I am not saying it is a cost effective way to obtain fish. What I am stating is that Lipyourown says that a business will lie because of money and I say an individual is just as likely to lie and be dishonest because of money. That 40lb fish the individual just caught would have cost them big bucks in the grocery store possibly giving that angler an incentive to keep an illegal fish. That same incentive may also drive the individual do be dishonest in a survey if they fell it will take away from the amount of fish they can keep. Again I presented an example of rec anglers stating that when surveyed they would say they caught no fish, in effect causing an under reporting of harvested fish. Do I have a signed paper as evidence of anglers saying that? No I do not, it is another observation I have made that can be disputed. Just as Lipyourown has in his experience observed that a business is more likely to lie than an individual. 

John


----------



## Lipyourown

I was trying to be nice, but you lost all credibility when you stated Menhaden are not overfished. You can't even agree to disagree. Have a great season.


----------



## jlentz

Lipyourown said:


> I was trying to be nice, but you lost all credibility when you stated Menhaden are not overfished. You can't even agree to disagree. Have a great season.


You have shown no credibility in this entire thread. I posted about my observations of menhaden in the last 30 years and you have only posted a statement that they are over fished, not even any observations you have made. I and others have posted data that you dispute yet you have not offered one shred of evidence or even an observation of the reason behind your positions. 

John


----------



## 1BadF350

opcorn:I'm just posting before the thread lock. :beer:


----------



## Lipyourown

jlentz said:


> You have shown no credibility in this entire thread. I posted about my observations of menhaden in the last 30 years and you have only posted a statement that they are over fished, not even any observations you have made. I and others have posted data that you dispute yet you have not offered one shred of evidence or even an observation of the reason behind your positions.
> 
> John


What I have observed over the last 40 years is a dramatic decline in the menhaden population. I back this up with the simple fact that there used to be dozens and dozens (100s?) of reduction operations up down the coast. Now there is only one left. 

I don't trust the ASMFC numbers, you do. That is it. You seem like an ok guy so lets agree to disagree.


----------



## 1BadF350




----------



## jlentz

Lipyourown said:


> What I have observed over the last 40 years is a dramatic decline in the menhaden population. I back this up with the simple fact that there used to be dozens and dozens (100s?) of reduction operations up down the coast. Now there is only one left.
> 
> I don't trust the ASMFC numbers, you do. That is it. You seem like an ok guy so lets agree to disagree.

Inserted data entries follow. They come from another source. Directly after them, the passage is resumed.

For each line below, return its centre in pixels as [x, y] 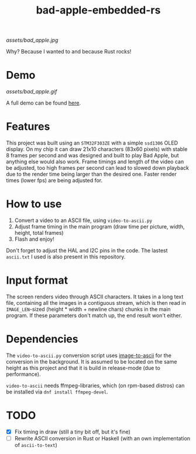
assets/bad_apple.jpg [32, 40]
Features [28, 127]
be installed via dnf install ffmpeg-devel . [57, 392]
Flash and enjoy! [34, 239]
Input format [37, 280]
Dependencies [42, 339]
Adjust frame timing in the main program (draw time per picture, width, [99, 226]
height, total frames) [39, 233]
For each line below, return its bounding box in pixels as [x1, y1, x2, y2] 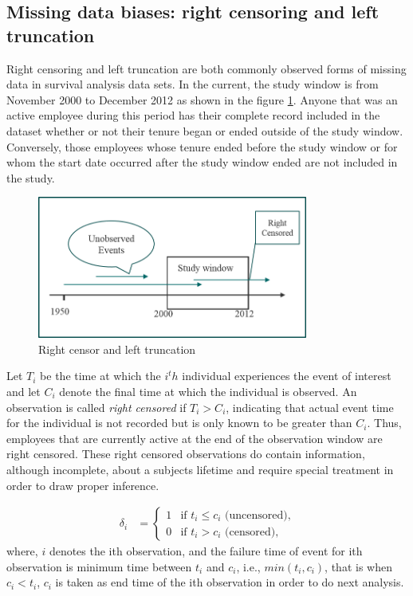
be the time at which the [40, 367, 161, 384]
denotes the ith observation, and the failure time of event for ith [49, 543, 363, 559]
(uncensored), [225, 509, 291, 521]
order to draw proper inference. [6, 476, 159, 493]
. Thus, [367, 414, 402, 431]
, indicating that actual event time [226, 398, 394, 415]
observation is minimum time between [6, 558, 192, 574]
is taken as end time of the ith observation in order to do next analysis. [55, 574, 404, 590]
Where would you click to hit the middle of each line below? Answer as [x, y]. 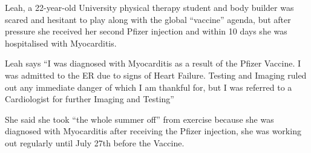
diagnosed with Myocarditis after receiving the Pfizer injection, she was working [153, 131]
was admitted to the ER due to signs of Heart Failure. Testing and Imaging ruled [156, 75]
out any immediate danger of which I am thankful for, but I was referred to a [149, 87]
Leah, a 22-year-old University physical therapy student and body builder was [149, 7]
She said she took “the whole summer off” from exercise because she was [139, 119]
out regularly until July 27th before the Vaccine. [95, 142]
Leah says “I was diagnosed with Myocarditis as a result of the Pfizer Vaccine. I [153, 63]
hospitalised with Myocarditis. [61, 43]
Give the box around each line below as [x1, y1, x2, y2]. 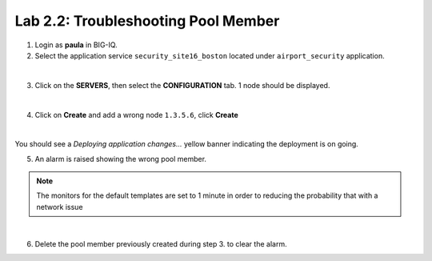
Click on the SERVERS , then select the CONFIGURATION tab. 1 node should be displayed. [34, 80, 330, 90]
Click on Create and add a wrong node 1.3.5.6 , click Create [34, 110, 239, 119]
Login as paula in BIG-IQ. [34, 40, 118, 50]
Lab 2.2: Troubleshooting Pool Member [14, 12, 280, 30]
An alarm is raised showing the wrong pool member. [34, 154, 207, 163]
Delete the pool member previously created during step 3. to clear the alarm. [34, 239, 287, 248]
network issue [36, 202, 83, 211]
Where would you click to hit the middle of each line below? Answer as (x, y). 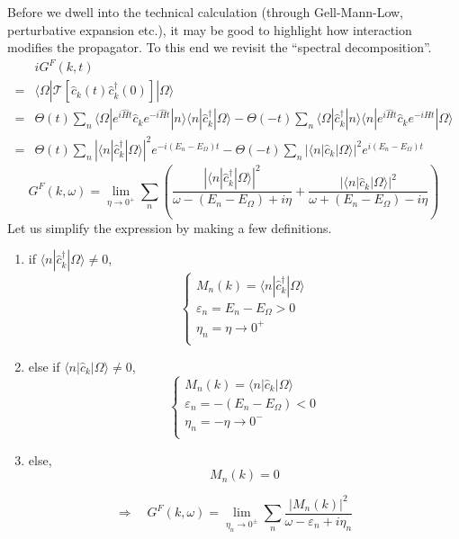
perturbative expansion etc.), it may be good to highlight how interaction (210, 29)
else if (44, 366)
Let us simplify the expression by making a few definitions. (170, 227)
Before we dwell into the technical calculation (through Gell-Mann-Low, (206, 12)
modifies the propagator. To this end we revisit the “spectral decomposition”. (220, 47)
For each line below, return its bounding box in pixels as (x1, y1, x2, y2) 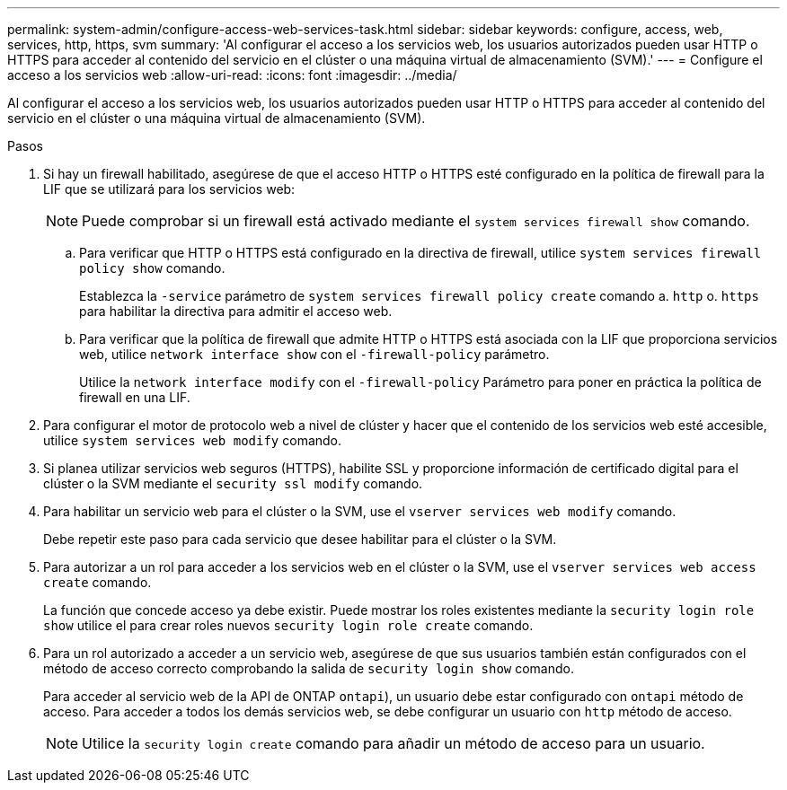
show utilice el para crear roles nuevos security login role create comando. (43, 618, 534, 633)
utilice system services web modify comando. (43, 433, 342, 448)
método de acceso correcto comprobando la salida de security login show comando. (43, 661, 574, 676)
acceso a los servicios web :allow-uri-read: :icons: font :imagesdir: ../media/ (7, 67, 457, 83)
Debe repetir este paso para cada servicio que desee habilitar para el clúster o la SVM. (43, 531, 557, 547)
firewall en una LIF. (79, 390, 190, 405)
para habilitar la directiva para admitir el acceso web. (79, 303, 393, 319)
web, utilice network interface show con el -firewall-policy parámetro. (79, 347, 550, 362)
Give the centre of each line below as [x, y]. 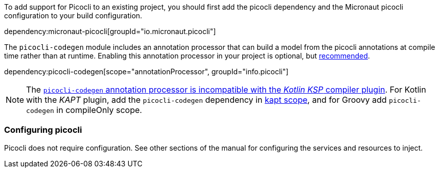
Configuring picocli [43, 130]
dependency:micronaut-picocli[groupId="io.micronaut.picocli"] [110, 31]
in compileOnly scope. [99, 110]
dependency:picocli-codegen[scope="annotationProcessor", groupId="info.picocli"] [146, 71]
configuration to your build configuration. [73, 16]
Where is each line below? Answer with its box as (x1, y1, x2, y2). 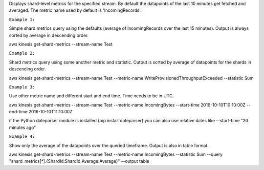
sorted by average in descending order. (9, 32, 89, 38)
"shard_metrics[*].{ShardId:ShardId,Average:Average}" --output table (9, 158, 150, 164)
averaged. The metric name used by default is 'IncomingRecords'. (9, 7, 142, 13)
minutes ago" (9, 125, 36, 130)
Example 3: (9, 84, 35, 90)
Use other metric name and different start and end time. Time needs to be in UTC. (9, 93, 174, 99)
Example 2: (9, 50, 35, 56)
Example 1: (9, 17, 35, 22)
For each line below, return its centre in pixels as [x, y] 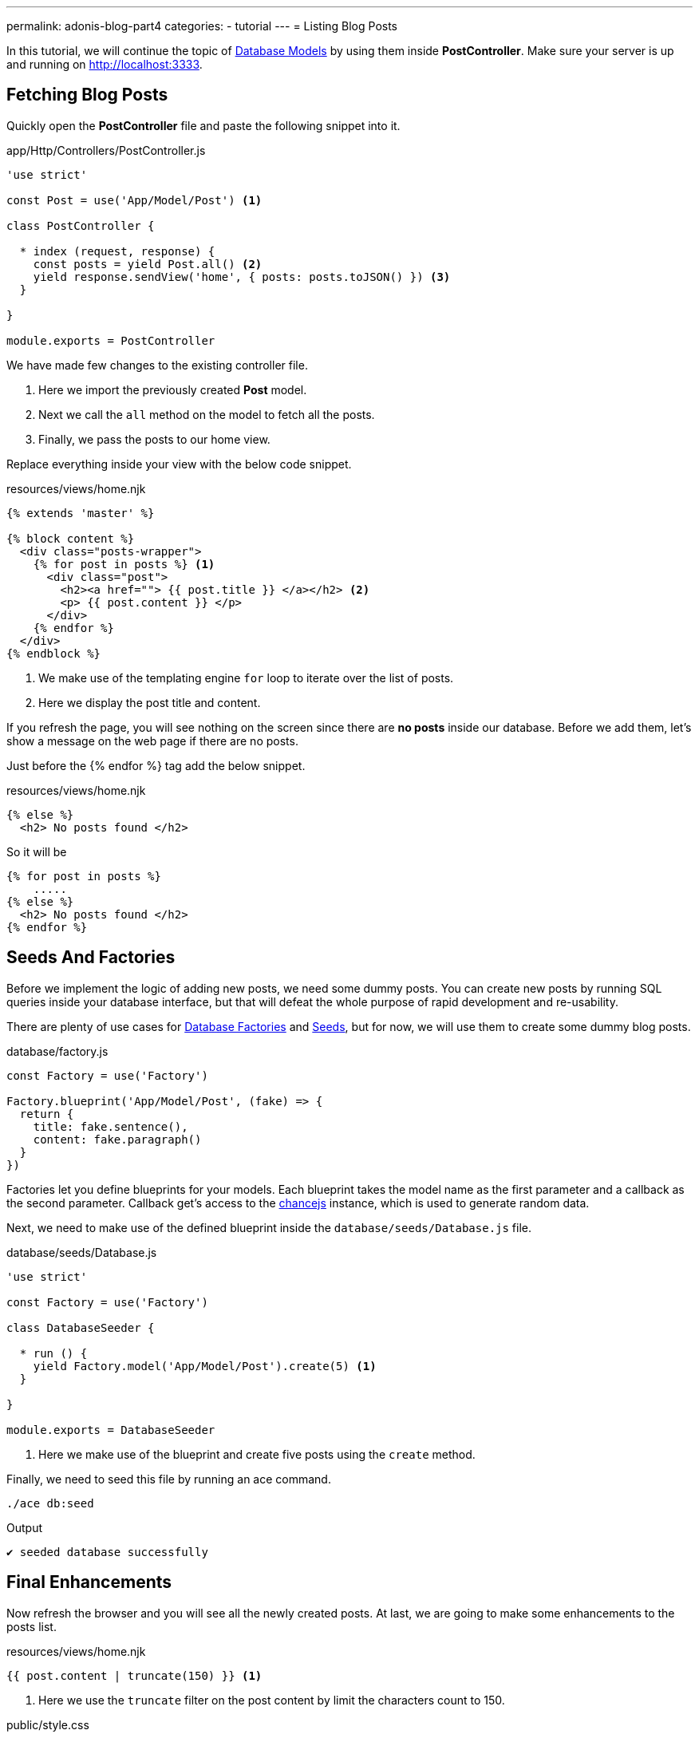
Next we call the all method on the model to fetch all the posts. [207, 414]
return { [47, 1114]
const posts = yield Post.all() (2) [148, 264]
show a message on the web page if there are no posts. [152, 741]
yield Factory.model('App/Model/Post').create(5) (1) [205, 1366]
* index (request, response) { [117, 251]
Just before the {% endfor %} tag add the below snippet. [156, 765]
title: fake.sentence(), [111, 1126]
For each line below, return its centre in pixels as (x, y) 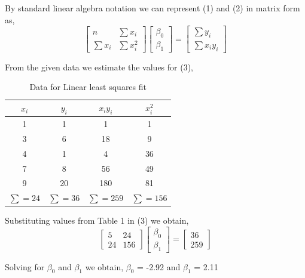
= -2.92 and (159, 266)
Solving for (25, 266)
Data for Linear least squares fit (88, 87)
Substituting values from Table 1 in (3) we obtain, (97, 220)
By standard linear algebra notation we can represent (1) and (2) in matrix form (152, 8)
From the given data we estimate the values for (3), (99, 67)
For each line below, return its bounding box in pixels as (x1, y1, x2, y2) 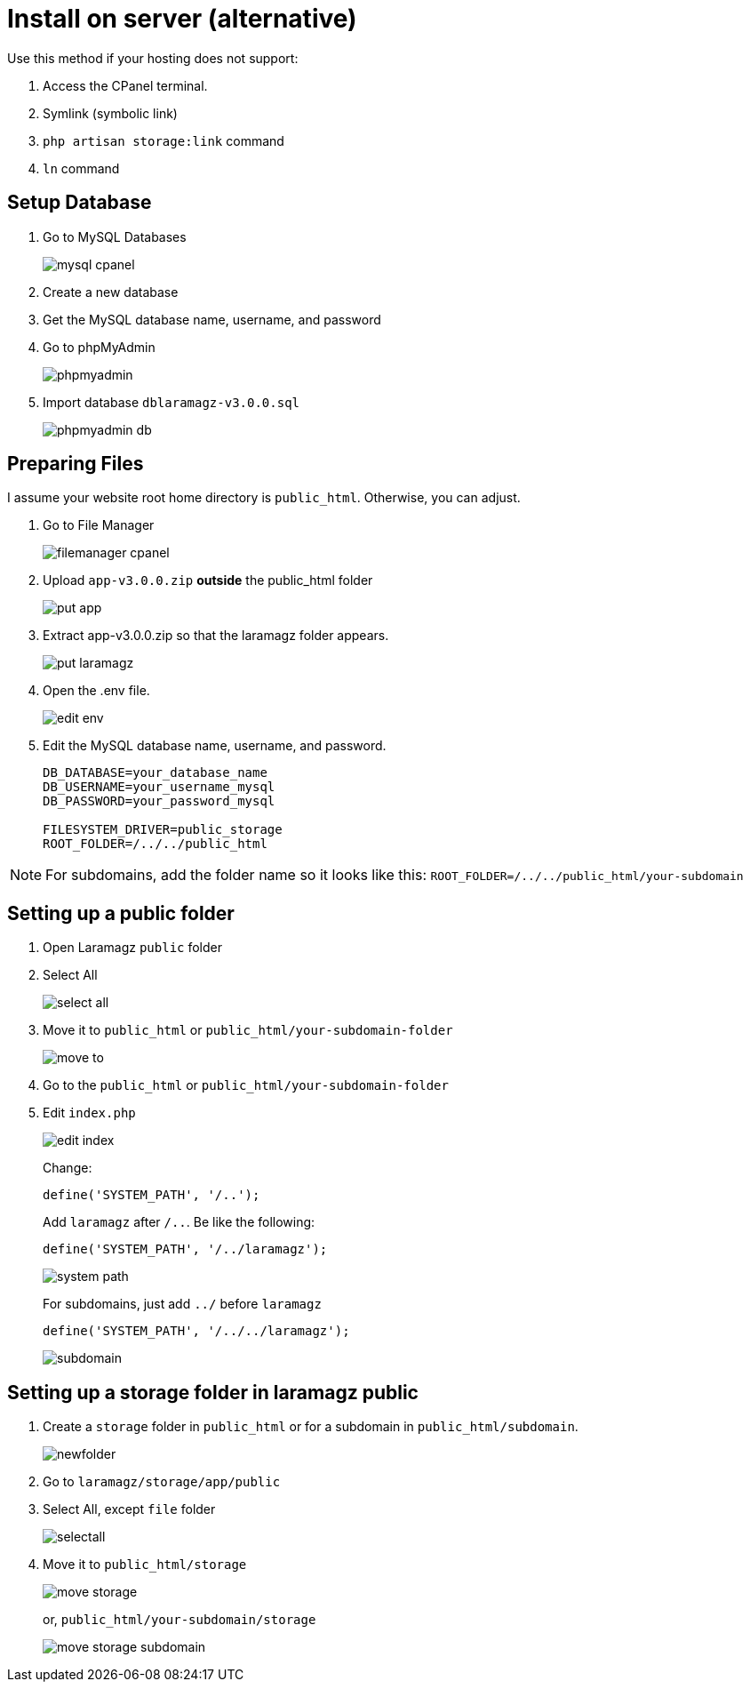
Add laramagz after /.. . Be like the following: (43, 1214, 315, 1230)
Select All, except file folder (43, 1501, 216, 1517)
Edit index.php (43, 1105, 136, 1121)
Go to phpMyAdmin (43, 339, 156, 355)
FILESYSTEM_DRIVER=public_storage (43, 822, 283, 837)
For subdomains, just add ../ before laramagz (43, 1296, 322, 1312)
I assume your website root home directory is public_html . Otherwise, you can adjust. (7, 490, 521, 506)
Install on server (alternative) (7, 4, 357, 34)
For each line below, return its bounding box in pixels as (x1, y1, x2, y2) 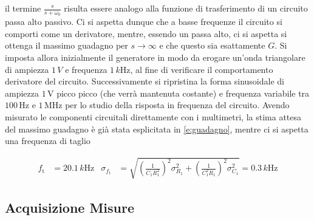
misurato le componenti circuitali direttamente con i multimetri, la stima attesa (5, 110, 302, 123)
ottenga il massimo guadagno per (5, 39, 128, 52)
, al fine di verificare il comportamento (130, 63, 273, 75)
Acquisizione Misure (5, 198, 135, 216)
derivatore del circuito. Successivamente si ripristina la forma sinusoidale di (5, 75, 284, 88)
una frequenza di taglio (5, 134, 90, 147)
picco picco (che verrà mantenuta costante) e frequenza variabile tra (56, 86, 310, 99)
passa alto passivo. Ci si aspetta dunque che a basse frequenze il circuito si (5, 15, 282, 28)
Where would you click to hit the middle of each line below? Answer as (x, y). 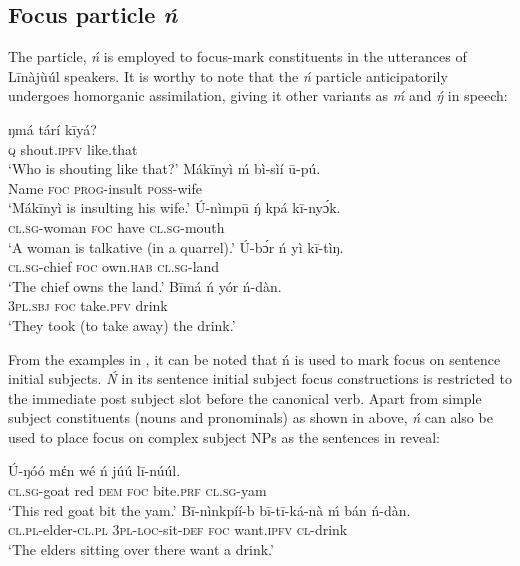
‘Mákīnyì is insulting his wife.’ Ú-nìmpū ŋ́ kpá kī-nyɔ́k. (174, 207)
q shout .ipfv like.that (73, 148)
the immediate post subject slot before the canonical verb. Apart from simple (245, 397)
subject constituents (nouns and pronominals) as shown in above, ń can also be (250, 417)
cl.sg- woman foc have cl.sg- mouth (116, 226)
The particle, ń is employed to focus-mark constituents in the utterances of (237, 56)
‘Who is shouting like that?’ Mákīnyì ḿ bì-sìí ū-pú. (164, 168)
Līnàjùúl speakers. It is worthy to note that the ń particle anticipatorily (228, 75)
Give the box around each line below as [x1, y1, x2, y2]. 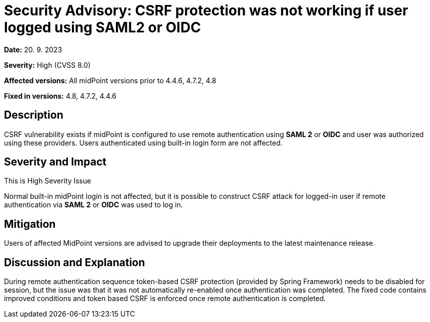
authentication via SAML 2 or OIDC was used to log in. [4, 200, 183, 209]
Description [4, 109, 63, 122]
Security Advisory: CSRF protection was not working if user [4, 2, 409, 19]
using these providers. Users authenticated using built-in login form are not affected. [4, 138, 283, 147]
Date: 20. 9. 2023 [4, 45, 62, 54]
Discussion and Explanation [4, 256, 145, 269]
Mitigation [4, 217, 56, 230]
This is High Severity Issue [4, 176, 91, 185]
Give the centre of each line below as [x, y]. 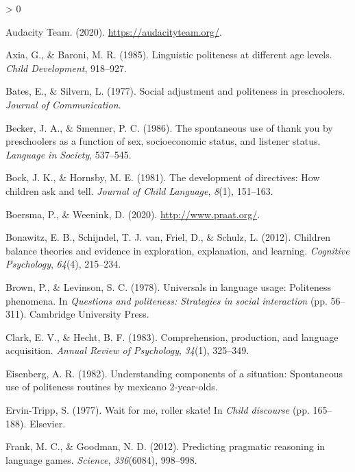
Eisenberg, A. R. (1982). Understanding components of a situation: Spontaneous [174, 373]
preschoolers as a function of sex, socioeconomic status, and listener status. [163, 141]
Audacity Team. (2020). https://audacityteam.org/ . [114, 31]
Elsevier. [47, 423]
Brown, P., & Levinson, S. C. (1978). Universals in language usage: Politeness [168, 286]
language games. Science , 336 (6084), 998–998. [101, 459]
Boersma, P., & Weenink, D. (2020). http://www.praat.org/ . [133, 214]
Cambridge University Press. [89, 314]
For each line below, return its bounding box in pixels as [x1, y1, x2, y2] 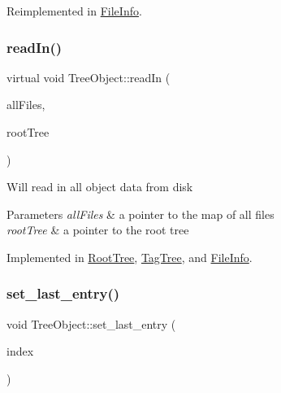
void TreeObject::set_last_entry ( [6, 315, 176, 332]
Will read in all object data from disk [6, 178, 193, 195]
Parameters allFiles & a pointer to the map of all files [6, 205, 275, 222]
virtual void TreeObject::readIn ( [6, 68, 171, 85]
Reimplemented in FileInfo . [6, 2, 142, 19]
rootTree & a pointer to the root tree [6, 221, 189, 238]
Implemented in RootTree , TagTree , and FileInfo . [6, 248, 253, 265]
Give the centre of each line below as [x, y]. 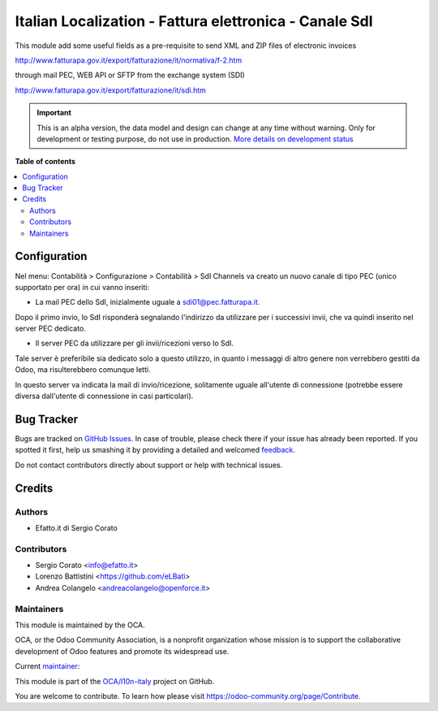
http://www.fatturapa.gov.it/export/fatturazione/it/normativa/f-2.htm [129, 60]
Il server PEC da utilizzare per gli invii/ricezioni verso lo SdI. [135, 343]
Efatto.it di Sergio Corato [76, 527]
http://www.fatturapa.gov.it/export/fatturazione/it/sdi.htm [110, 90]
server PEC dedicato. [51, 328]
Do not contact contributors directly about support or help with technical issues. [149, 465]
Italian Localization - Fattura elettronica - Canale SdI [194, 21]
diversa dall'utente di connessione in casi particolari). [104, 396]
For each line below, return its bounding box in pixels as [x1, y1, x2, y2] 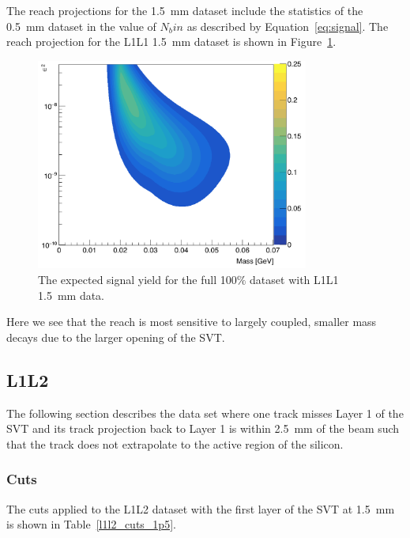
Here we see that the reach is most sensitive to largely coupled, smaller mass [6, 313, 377, 330]
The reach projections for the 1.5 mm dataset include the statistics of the [6, 2, 363, 18]
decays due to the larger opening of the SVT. [6, 328, 225, 345]
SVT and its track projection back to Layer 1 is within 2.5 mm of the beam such [6, 420, 400, 437]
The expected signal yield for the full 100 [38, 271, 237, 288]
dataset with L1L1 [250, 271, 339, 288]
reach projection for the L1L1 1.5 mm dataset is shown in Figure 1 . [6, 33, 337, 50]
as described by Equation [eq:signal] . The [186, 17, 389, 34]
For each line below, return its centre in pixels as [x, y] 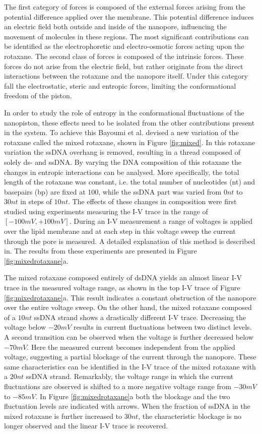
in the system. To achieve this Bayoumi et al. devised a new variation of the [121, 132]
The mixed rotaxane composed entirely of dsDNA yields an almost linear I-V [123, 277]
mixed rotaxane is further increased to [63, 416]
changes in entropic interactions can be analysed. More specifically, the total [122, 172]
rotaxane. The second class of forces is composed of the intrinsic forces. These [124, 56]
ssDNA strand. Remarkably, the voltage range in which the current [130, 376]
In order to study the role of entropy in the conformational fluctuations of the [124, 112]
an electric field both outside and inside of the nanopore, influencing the [115, 26]

Your fact that if there was a decline in the number of reduction operations from dozens to one doesn't that mean there is less pressure on the menhaden now? I am sure the reduction fleet was hurting the population but isn's it possible that the menhaden have rebounded with the decline in the size of the reduction fleet and reduced quotas? I just spoke with someone from the MD DNR about his position on the status of the menhaden, he says he does not believe it is over fished. He is going to do some more research and get back to me. You have not mentioned that you distrust MD DNR but from your disposition I believe you distrust anyone who you do not agree with. What source can I gather data from that you will trust? 

John


----------



## Lipyourown

In my opinion it means there are not enough menhaden out there to support dozens of reduction facilities. Just like there are not enough typewriters out there to support dozens of typewriter repair men. 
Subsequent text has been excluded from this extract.